[Data items]
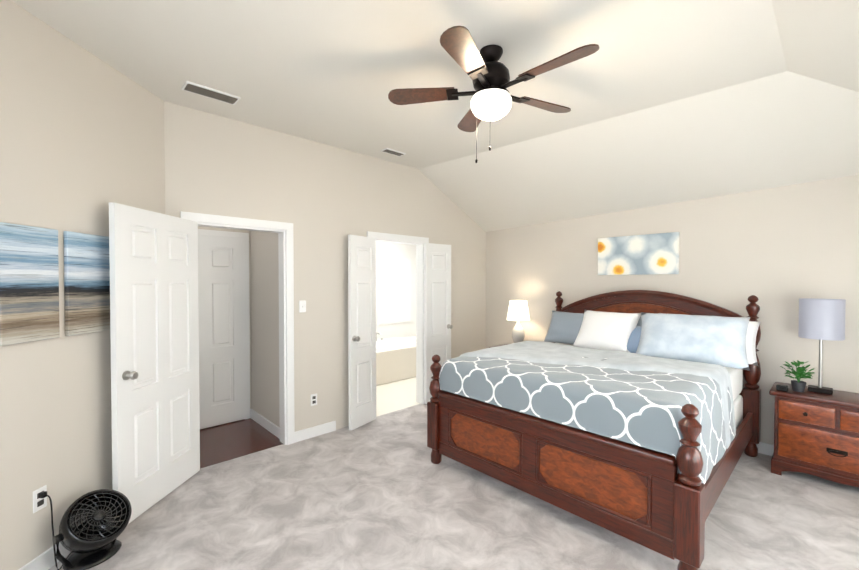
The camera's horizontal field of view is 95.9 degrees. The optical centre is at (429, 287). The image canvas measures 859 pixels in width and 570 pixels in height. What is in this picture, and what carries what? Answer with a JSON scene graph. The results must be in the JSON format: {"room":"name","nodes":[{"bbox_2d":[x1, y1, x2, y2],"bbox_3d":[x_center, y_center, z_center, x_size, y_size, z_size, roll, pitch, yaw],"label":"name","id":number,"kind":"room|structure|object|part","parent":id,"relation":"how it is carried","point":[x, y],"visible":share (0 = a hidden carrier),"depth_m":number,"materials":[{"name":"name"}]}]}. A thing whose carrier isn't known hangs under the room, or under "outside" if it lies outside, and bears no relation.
{"room":"bedroom","nodes":[
{"label":"bedroom","id":0,"kind":"room"},
{"bbox_2d":[0,0,164,569],"bbox_3d":[-2.140,0.052,1.809,0.120,2.950,2.418,0,1,1],"label":"wall","id":1,"kind":"structure","parent":0,"point":[82,142],"depth_m":2.17,"materials":[{"name":"beige paint"}]},
{"bbox_2d":[0,222,59,345],"bbox_3d":[-2.061,-0.018,1.996,0.025,0.595,0.290,0,1,1],"label":"picture","id":2,"kind":"object","parent":1,"relation":"attached to","point":[29,286],"visible":0.88,"depth_m":1.98,"materials":[{"name":"fabric"}]},
{"bbox_2d":[33,485,46,512],"bbox_3d":[-2.070,1.123,2.059,0.007,0.116,0.072,0,1,1],"label":"electrical outlet","id":3,"kind":"object","parent":1,"relation":"attached to","point":[39,503],"visible":0.94,"depth_m":2.05,"materials":[{"name":"white plastic"}]},
{"bbox_2d":[19,542,69,569],"bbox_3d":[-2.065,1.477,1.833,1.710,0.100,1.688,-1,1,-44],"label":"baseboard","id":4,"kind":"structure","parent":1,"relation":"attached to","point":[45,560],"depth_m":2.08,"materials":[{"name":"white wood"}]},
{"bbox_2d":[63,231,109,335],"bbox_3d":[-2.053,-0.024,2.343,0.025,0.595,0.305,0,1,1],"label":"picture","id":5,"kind":"object","parent":1,"relation":"attached to","point":[87,282],"visible":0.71,"depth_m":2.31,"materials":[{"name":"fabric"}]},
{"bbox_2d":[198,226,250,408],"bbox_3d":[-2.833,0.246,3.739,2.080,2.500,0.120,-1,1,-44],"label":"wall","id":6,"kind":"structure","parent":0,"point":[224,229],"depth_m":4.40,"materials":[{"name":"beige paint"}]},
{"bbox_2d":[198,235,244,428],"bbox_3d":[-2.349,0.467,4.047,0.800,2.025,0.103,-1,1,-44],"label":"hall door","id":7,"kind":"structure","parent":6,"relation":"in","point":[221,331],"depth_m":4.17,"materials":[{"name":"white wood"}]},
{"bbox_2d":[198,229,249,418],"bbox_3d":[-2.378,0.441,4.077,0.920,2.100,0.021,-1,1,-44],"label":"door frame","id":8,"kind":"structure","parent":6,"relation":"attached to","point":[245,236],"depth_m":4.36,"materials":[{"name":"white wood"}]},
{"bbox_2d":[200,418,282,468],"bbox_3d":[-2.498,1.527,3.409,2.320,0.050,1.090,-1,1,-44],"label":"floor","id":9,"kind":"structure","parent":0,"point":[229,441],"depth_m":3.76,"materials":[{"name":"brown wood"}]},
{"bbox_2d":[250,231,279,426],"bbox_3d":[-1.733,0.239,4.179,0.120,2.500,1.000,-1,1,-44],"label":"wall","id":10,"kind":"structure","parent":0,"point":[264,277],"depth_m":4.11,"materials":[{"name":"beige paint"}]},
{"bbox_2d":[250,409,279,438],"bbox_3d":[-1.740,1.440,4.109,0.015,0.100,0.880,-1,1,-44],"label":"baseboard","id":11,"kind":"structure","parent":10,"relation":"attached to","point":[271,427],"depth_m":4.09,"materials":[{"name":"white wood"}]},
{"bbox_2d":[164,101,485,431],"bbox_3d":[-0.648,0.010,4.436,3.990,2.950,0.120,-1,1,-44],"label":"wall","id":12,"kind":"structure","parent":0,"point":[325,200],"depth_m":3.91,"materials":[{"name":"beige paint"}]},
{"bbox_2d":[109,202,199,523],"bbox_3d":[-1.911,0.487,2.759,0.591,2.025,0.568,-1,1,-44],"label":"entry door","id":13,"kind":"structure","parent":12,"relation":"in","point":[154,312],"depth_m":2.67,"materials":[{"name":"white wood"}]},
{"bbox_3d":[-1.889,0.555,2.445,0.082,0.058,0.082,-1,1,-44],"label":"knob","id":14,"kind":"part","parent":13,"relation":"part of","materials":[{"name":"silver metal"}]},
{"bbox_2d":[180,211,294,444],"bbox_3d":[-1.687,0.446,3.453,0.920,2.110,0.160,-1,1,-44],"label":"trim","id":15,"kind":"structure","parent":12,"relation":"attached to","point":[284,230],"depth_m":3.68,"materials":[{"name":"white wood"}]},
{"bbox_2d":[299,301,305,312],"bbox_3d":[-1.237,0.185,3.781,0.072,0.116,0.019,-1,1,-44],"label":"light switch","id":16,"kind":"object","parent":12,"relation":"attached to","point":[302,306],"visible":1,"depth_m":3.78,"materials":[{"name":"white plastic"}]},
{"bbox_2d":[311,393,316,405],"bbox_3d":[-1.157,1.124,3.880,0.072,0.116,0.007,-1,1,-44],"label":"electrical outlet","id":17,"kind":"object","parent":12,"relation":"attached to","point":[313,399],"visible":1,"depth_m":3.88,"materials":[{"name":"white plastic"}]},
{"bbox_2d":[295,421,335,442],"bbox_3d":[-1.144,1.444,3.893,0.450,0.100,0.015,-1,1,-44],"label":"baseboard","id":18,"kind":"structure","parent":12,"relation":"attached to","point":[304,434],"depth_m":3.88,"materials":[{"name":"white wood"}]},
{"bbox_2d":[348,234,375,429],"bbox_3d":[-0.699,0.465,4.149,0.397,2.025,0.186,-1,1,-44],"label":"bathroom door","id":19,"kind":"structure","parent":12,"relation":"in","point":[362,323],"depth_m":4.14,"materials":[{"name":"white wood"}]},
{"bbox_3d":[-0.760,0.530,4.016,0.068,0.058,0.075,-1,1,-44],"label":"knob","id":20,"kind":"part","parent":19,"relation":"part of","materials":[{"name":"silver metal"}]},
{"bbox_2d":[367,231,428,403],"bbox_3d":[-0.402,0.426,4.677,0.930,2.110,0.160,-1,1,-44],"label":"trim","id":21,"kind":"structure","parent":12,"relation":"attached to","point":[419,242],"depth_m":4.91,"materials":[{"name":"white wood"}]},
{"bbox_2d":[425,243,452,403],"bbox_3d":[0.136,0.452,4.989,0.431,2.025,0.123,-1,1,-44],"label":"bathroom door","id":22,"kind":"structure","parent":12,"relation":"in","point":[438,326],"depth_m":4.97,"materials":[{"name":"white wood"}]},
{"bbox_2d":[376,242,415,339],"bbox_3d":[-1.325,0.201,6.556,3.250,2.500,0.120,-1,1,-44],"label":"wall","id":23,"kind":"structure","parent":0,"point":[402,329],"depth_m":7.19,"materials":[{"name":"white paint"}]},
{"bbox_2d":[378,257,410,324],"bbox_3d":[-0.633,0.052,7.111,0.760,1.200,0.020,-1,1,-44],"label":"bathroom window","id":24,"kind":"structure","parent":23,"relation":"in","point":[394,290],"depth_m":7.10,"materials":[{"name":"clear glass"}]},
{"bbox_2d":[376,377,420,416],"bbox_3d":[-0.645,1.487,5.864,3.490,0.050,2.090,-1,1,-44],"label":"floor","id":25,"kind":"structure","parent":0,"point":[395,396],"depth_m":5.24,"materials":[{"name":"beige tile"}]},
{"bbox_2d":[376,333,415,385],"bbox_3d":[-0.684,1.117,6.471,2.440,0.672,0.890,-1,1,-44],"label":"bathtub","id":26,"kind":"object","parent":25,"relation":"on","point":[395,359],"visible":0.33,"depth_m":6.08,"materials":[{"name":"beige tile"}]},
{"bbox_2d":[11,0,858,231],"bbox_3d":[0.327,-1.109,2.155,6.300,0.680,5.100,-1,1,-44],"label":"ceiling","id":27,"kind":"structure","parent":0,"point":[670,101],"depth_m":2.69,"materials":[{"name":"white paint"}]},
{"bbox_2d":[181,81,240,104],"bbox_3d":[-1.608,-1.433,2.862,0.360,0.013,0.150,-1,1,-44],"label":"ceiling vent","id":28,"kind":"object","parent":27,"relation":"in","point":[195,88],"visible":1,"depth_m":2.85,"materials":[{"name":"white metal"}]},
{"bbox_2d":[381,148,405,155],"bbox_3d":[-0.389,-1.454,4.162,0.260,0.013,0.110,-1,1,-44],"label":"ceiling vent","id":29,"kind":"object","parent":27,"relation":"in","point":[392,151],"visible":0.96,"depth_m":4.15,"materials":[{"name":"white metal"}]},
{"bbox_2d":[388,26,599,162],"bbox_3d":[0.412,-1.087,2.321,1.224,0.687,1.181,-1,1,-44],"label":"ceiling fan","id":30,"kind":"object","parent":27,"relation":"hanging from","point":[492,99],"visible":1,"depth_m":2.26,"materials":[{"name":"brown wood"}]},
{"bbox_3d":[0.374,-1.088,2.353,0.248,0.129,0.248,-1,1,-44],"label":"globe","id":31,"kind":"part","parent":30,"relation":"part of","materials":[{"name":"white glass"}]},
{"bbox_2d":[48,404,858,569],"bbox_3d":[0.358,1.546,2.165,5.940,0.050,4.650,-1,1,-44],"label":"floor carpet","id":32,"kind":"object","parent":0,"point":[382,492],"visible":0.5,"depth_m":2.52,"materials":[{"name":"grey carpet"}]},
{"bbox_2d":[39,489,131,569],"bbox_3d":[-1.893,1.303,2.152,0.386,0.434,0.297,-1,1,-44],"label":"air circulator","id":33,"kind":"object","parent":32,"relation":"on","point":[93,525],"visible":1,"depth_m":2.14,"materials":[{"name":"black plastic"}]},
{"bbox_2d":[427,290,760,569],"bbox_3d":[1.470,0.769,3.387,2.251,1.465,1.982,-1,1,-44],"label":"bed","id":34,"kind":"object","parent":32,"relation":"on","point":[634,416],"visible":1,"depth_m":2.69,"materials":[{"name":"brown wood"}]},
{"bbox_2d":[544,311,583,343],"bbox_3d":[1.593,0.448,4.230,0.276,0.346,0.660,-1,1,-44],"label":"pillow","id":35,"kind":"object","parent":34,"relation":"on","point":[564,328],"depth_m":4.23,"materials":[{"name":"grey fabric"}]},
{"bbox_2d":[438,356,733,483],"bbox_3d":[1.146,0.898,3.086,1.275,0.616,1.862,-1,1,-44],"label":"comforter","id":36,"kind":"object","parent":34,"relation":"on","point":[640,403],"depth_m":2.55,"materials":[{"name":"grey fabric"}]},
{"bbox_2d":[573,310,640,352],"bbox_3d":[1.754,0.433,3.858,0.325,0.381,0.596,-1,1,-44],"label":"pillow","id":37,"kind":"object","parent":34,"relation":"on","point":[613,331],"depth_m":3.75,"materials":[{"name":"white fabric"}]},
{"bbox_2d":[627,326,641,352],"bbox_3d":[2.036,0.504,3.575,0.291,0.267,0.519,-1,1,-44],"label":"pillow","id":38,"kind":"object","parent":34,"relation":"on","point":[634,333],"depth_m":3.59,"materials":[{"name":"blue fabric"}]},
{"bbox_2d":[637,316,641,326],"bbox_3d":[2.144,0.458,3.912,0.229,0.357,0.660,-1,1,-44],"label":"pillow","id":39,"kind":"object","parent":34,"relation":"on","point":[639,323],"depth_m":3.88,"materials":[{"name":"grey fabric"}]},
{"bbox_3d":[1.466,0.942,3.392,2.030,0.560,1.750,-1,1,-44],"label":"mattress","id":40,"kind":"part","parent":34,"relation":"part of","materials":[{"name":"white fabric"}]},
{"bbox_2d":[636,312,749,370],"bbox_3d":[2.223,0.431,3.310,0.386,0.393,0.828,-1,1,-44],"label":"pillow","id":41,"kind":"object","parent":34,"relation":"on","point":[717,340],"depth_m":3.20,"materials":[{"name":"blue fabric"}]},
{"bbox_2d":[746,321,759,365],"bbox_3d":[2.524,0.464,3.514,0.226,0.357,0.720,-1,1,-44],"label":"pillow","id":42,"kind":"object","parent":34,"relation":"on","point":[752,329],"depth_m":3.27,"materials":[{"name":"white fabric"}]},
{"bbox_2d":[769,382,858,486],"bbox_3d":[3.161,1.171,3.003,0.426,0.675,0.769,-1,1,-44],"label":"nightstand","id":43,"kind":"object","parent":32,"relation":"on","point":[816,434],"visible":0.98,"depth_m":2.96,"materials":[{"name":"brown wood"}]},
{"bbox_2d":[776,384,788,391],"bbox_3d":[2.835,0.807,3.112,0.050,0.045,0.070,-1,1,-44],"label":"clock","id":44,"kind":"object","parent":43,"relation":"on","point":[780,387],"visible":0.96,"depth_m":3.10,"materials":[{"name":"black plastic"}]},
{"bbox_2d":[780,360,814,391],"bbox_3d":[2.949,0.707,3.109,0.198,0.246,0.218,-1,1,-44],"label":"plant","id":45,"kind":"object","parent":43,"relation":"on","point":[798,385],"visible":1,"depth_m":3.08,"materials":[{"name":"green plant"}]},
{"bbox_3d":[2.952,0.790,3.098,0.090,0.078,0.090,-1,1,-44],"label":"pot","id":46,"kind":"part","parent":45,"relation":"part of","materials":[{"name":"grey ceramic"}]},
{"bbox_2d":[798,298,845,394],"bbox_3d":[3.110,0.461,3.079,0.260,0.738,0.260,-1,1,-44],"label":"lamp","id":47,"kind":"object","parent":43,"relation":"on","point":[820,320],"visible":1,"depth_m":3.00,"materials":[{"name":"white fabric"}]},
{"bbox_3d":[3.110,0.546,3.080,0.036,0.498,0.036,-1,1,-44],"label":"stem","id":48,"kind":"part","parent":47,"relation":"part of","materials":[{"name":"silver metal"}]},
{"bbox_3d":[3.110,0.247,3.075,0.260,0.310,0.260,-1,1,-44],"label":"lamp shade","id":49,"kind":"part","parent":47,"relation":"part of","materials":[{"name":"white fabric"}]},
{"bbox_3d":[3.018,1.109,2.867,0.032,0.288,0.370,-1,1,-44],"label":"handle","id":50,"kind":"part","parent":43,"relation":"part of","materials":[{"name":"black metal"}]},
{"bbox_3d":[1.162,1.137,5.101,0.426,0.675,0.664,-1,1,-44],"label":"nightstand","id":51,"kind":"object","parent":32,"relation":"on","visible":0},
{"bbox_2d":[507,300,529,342],"bbox_3d":[1.168,0.486,5.096,0.300,0.623,0.300,-1,1,-44],"label":"lamp","id":52,"kind":"object","parent":51,"relation":"on","point":[518,310],"visible":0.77,"depth_m":5.01,"materials":[{"name":"white ceramic"}]},
{"bbox_3d":[1.168,0.299,5.093,0.300,0.250,0.300,-1,1,-44],"label":"lamp shade","id":53,"kind":"part","parent":52,"relation":"part of","materials":[{"name":"white fabric"}]},
{"bbox_2d":[486,175,858,444],"bbox_3d":[2.433,0.277,4.185,0.120,2.425,4.500,-1,1,-44],"label":"wall","id":54,"kind":"structure","parent":0,"point":[779,252],"depth_m":3.60,"materials":[{"name":"beige paint"}]},
{"bbox_2d":[598,232,679,274],"bbox_3d":[2.261,-0.357,4.245,0.028,0.430,0.820,-1,1,-44],"label":"picture","id":55,"kind":"object","parent":54,"relation":"attached to","point":[647,254],"visible":1,"depth_m":4.20,"materials":[{"name":"fabric"}]},
{"bbox_2d":[756,442,773,455],"bbox_3d":[2.385,1.440,4.157,0.015,0.100,4.500,-1,1,-44],"label":"baseboard","id":56,"kind":"structure","parent":54,"relation":"attached to","point":[763,448],"depth_m":3.48,"materials":[{"name":"white wood"}]}
]}

## TASK ITEM
Find each line in the records above that contains "shade", and copy it.

## EXPECTED ANSWER
{"bbox_3d":[3.110,0.247,3.075,0.260,0.310,0.260,-1,1,-44],"label":"lamp shade","id":49,"kind":"part","parent":47,"relation":"part of","materials":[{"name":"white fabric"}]},
{"bbox_3d":[1.168,0.299,5.093,0.300,0.250,0.300,-1,1,-44],"label":"lamp shade","id":53,"kind":"part","parent":52,"relation":"part of","materials":[{"name":"white fabric"}]},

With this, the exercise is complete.